Provided entries Start Marker

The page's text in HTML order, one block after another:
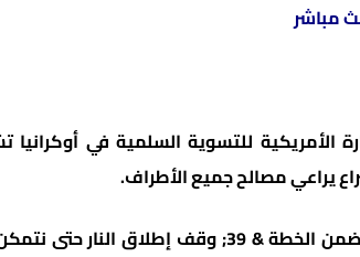
مباشر
الأمريكية للتسوية السلمية في
يراعي مصالح جميع الأطراف.
وقال روبيو في مقابلة مع شبكة “سي بي إس نيوز”: “تتضمن الخطة & 39; وقف إطلاق
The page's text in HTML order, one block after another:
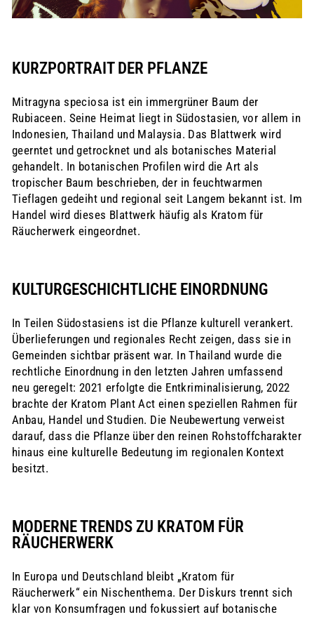
KURZPORTRAIT DER PFLANZE
Mitragyna speciosa ist ein immergrüner Baum der
Rubiaceen. Seine Heimat liegt in Südostasien, vor allem in
Indonesien, Thailand und Malaysia. Das Blattwerk wird
geerntet und getrocknet und als botanisches Material
gehandelt. In botanischen Profilen wird die Art als
tropischer Baum beschrieben, der in feuchtwarmen
Tieflagen gedeiht und regional seit Langem bekannt ist. Im
Handel wird dieses Blattwerk häufig als Kratom für
Räucherwerk eingeordnet.
KULTURGESCHICHTLICHE EINORDNUNG
In Teilen Südostasiens ist die Pflanze kulturell verankert.
Überlieferungen und regionales Recht zeigen, dass sie in
Gemeinden sichtbar präsent war. In Thailand wurde die
rechtliche Einordnung in den letzten Jahren umfassend
neu geregelt: 2021 erfolgte die Entkriminalisierung, 2022
brachte der Kratom Plant Act einen speziellen Rahmen für
Anbau, Handel und Studien. Die Neubewertung verweist
darauf, dass die Pflanze über den reinen Rohstoffcharakter
hinaus eine kulturelle Bedeutung im regionalen Kontext
besitzt.
MODERNE TRENDS ZU KRATOM FÜR
RÄUCHERWERK
In Europa und Deutschland bleibt „Kratom für
Räucherwerk“ ein Nischenthema. Der Diskurs trennt sich
klar von Konsumfragen und fokussiert auf botanische
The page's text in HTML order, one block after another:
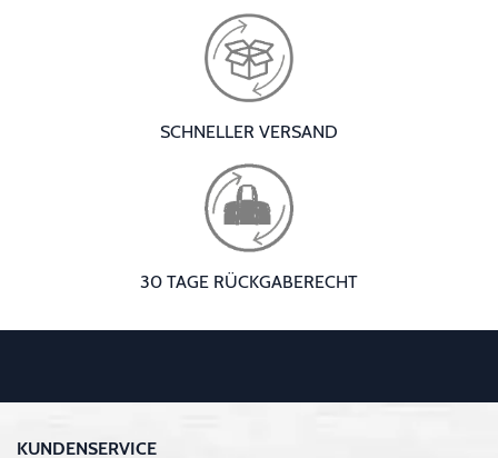
SCHNELLER VERSAND
30 TAGE RÜCKGABERECHT
KUNDENSERVICE
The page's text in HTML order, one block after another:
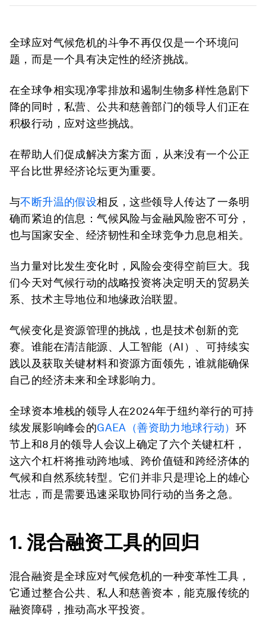
全球应对气候危机的斗争不再仅仅是一个环境问
题，而是一个具有决定性的经济挑战。
在全球争相实现净零排放和遏制生物多样性急剧下
降的同时，私营、公共和慈善部门的领导人们正在
积极行动，应对这些挑战。
在帮助人们促成解决方案方面，从来没有一个公正
平台比世界经济论坛更为重要。
与不断升温的假设相反，这些领导人传达了一条明
确而紧迫的信息：气候风险与金融风险密不可分，
也与国家安全、经济韧性和全球竞争力息息相关。
当力量对比发生变化时，风险会变得空前巨大。我
们今天对气候行动的战略投资将决定明天的贸易关
系、技术主导地位和地缘政治联盟。
气候变化是资源管理的挑战，也是技术创新的竞
赛。谁能在清洁能源、人工智能（AI）、可持续实
践以及获取关键材料和资源方面领先，谁就能确保
自己的经济未来和全球影响力。
全球资本堆栈的领导人在2024年于纽约举行的可持
续发展影响峰会的GAEA（善资助力地球行动） 环
节上和8月的领导人会议上确定了六个关键杠杆，
这六个杠杆将推动跨地域、跨价值链和跨经济体的
气候和自然系统转型。它们并非只是理论上的雄心
壮志，而是需要迅速采取协同行动的当务之急。
1. 混合融资工具的回归
混合融资是全球应对气候危机的一种变革性工具，
它通过整合公共、私人和慈善资本，能克服传统的
融资障碍，推动高水平投资。
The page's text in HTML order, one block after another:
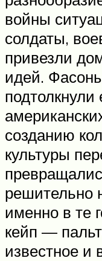
войны
солдаты,
привезли
идей.
подтолкнули
созданию
культуры
решительно
именно в те
кейп —
известное и
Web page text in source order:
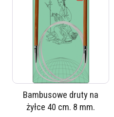
Bambusowe druty na
żyłce 40 cm. 8 mm.
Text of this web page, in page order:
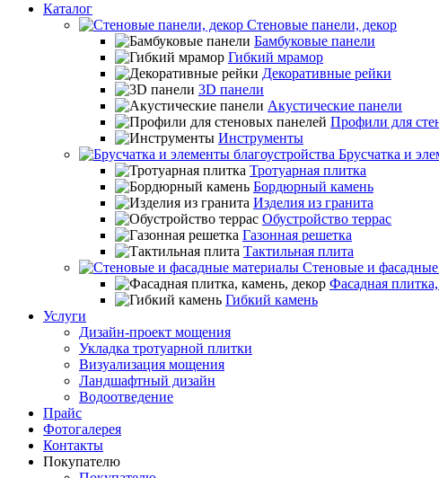
Каталог
Стеновые панели, декор
Бамбуковые панели
Гибкий мрамор
Декоративные рейки
3D панели
Акустические панели
Профили для
Инструменты
Брусчатка и
Тротуарная плитка
Бордюрный камень
Изделия из гранита
Обустройство террас
Газонная решетка
Тактильная плита
Стеновые и
Фасадная
Гибкий камень
Услуги
Дизайн-проект мощения
Укладка тротуарной плитки
Визуализация мощения
Ландшафтный дизайн
Водоотведение
Прайс
Фотогалерея
Контакты
Покупателю
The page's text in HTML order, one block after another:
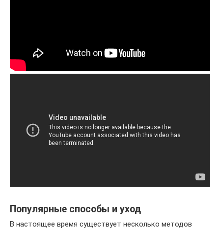
Популярные способы и уход
В настоящее время существует несколько методов
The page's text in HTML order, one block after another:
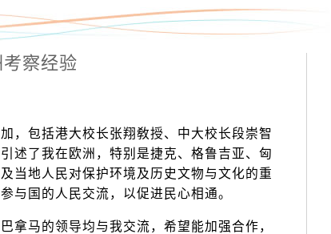
察经验
，包括港大校长张翔敎授、中大校长段崇智
述了我在欧洲，特别是捷克、格鲁吉亚、匈
当地人民对保护环境及历史文物与文化的重
与国的人民交流，以促进民心相通。
拿马的领导均与我交流，希望能加强合作，
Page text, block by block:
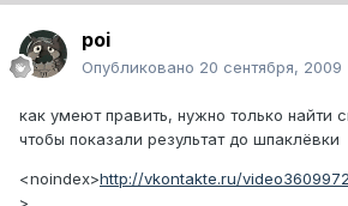
poi
Опубликовано 20 сентября, 2009
как умеют править, нужно только найти
чтобы показали результат до шпаклёвки
<noindex>http://vkontakte.ru/

Provided entries End Marker

[Task directions]
No picture is to be printed. Output exactly the lines above from the line containing "确而紧迫的信息：气候风险与金融风险密不可分，" through the line containing "Популярные способы и уход".

[Answer section]
确而紧迫的信息：气候风险与金融风险密不可分，
也与国家安全、经济韧性和全球竞争力息息相关。
当力量对比发生变化时，风险会变得空前巨大。我
们今天对气候行动的战略投资将决定明天的贸易关
系、技术主导地位和地缘政治联盟。
气候变化是资源管理的挑战，也是技术创新的竞
赛。谁能在清洁能源、人工智能（AI）、可持续实
践以及获取关键材料和资源方面领先，谁就能确保
自己的经济未来和全球影响力。
全球资本堆栈的领导人在2024年于纽约举行的可持
续发展影响峰会的GAEA（善资助力地球行动） 环
节上和8月的领导人会议上确定了六个关键杠杆，
这六个杠杆将推动跨地域、跨价值链和跨经济体的
气候和自然系统转型。它们并非只是理论上的雄心
壮志，而是需要迅速采取协同行动的当务之急。
1. 混合融资工具的回归
混合融资是全球应对气候危机的一种变革性工具，
它通过整合公共、私人和慈善资本，能克服传统的
融资障碍，推动高水平投资。
The page's text in HTML order, one block after another:
войны
солдаты,
привезли
идей.
подтолкнули
созданию
культуры
решительно
именно в те
кейп —
известное и
Web page text in source order:
Bambusowe druty na
żyłce 40 cm. 8 mm.
Text of this web page, in page order:
Каталог
Стеновые панели, декор
Бамбуковые панели
Гибкий мрамор
Декоративные рейки
3D панели
Акустические панели
Профили для
Инструменты
Брусчатка и
Тротуарная плитка
Бордюрный камень
Изделия из гранита
Обустройство террас
Газонная решетка
Тактильная плита
Стеновые и
Фасадная
Гибкий камень
Услуги
Дизайн-проект мощения
Укладка тротуарной плитки
Визуализация мощения
Ландшафтный дизайн
Водоотведение
Прайс
Фотогалерея
Контакты
Покупателю
The page's text in HTML order, one block after another:
Популярные способы и уход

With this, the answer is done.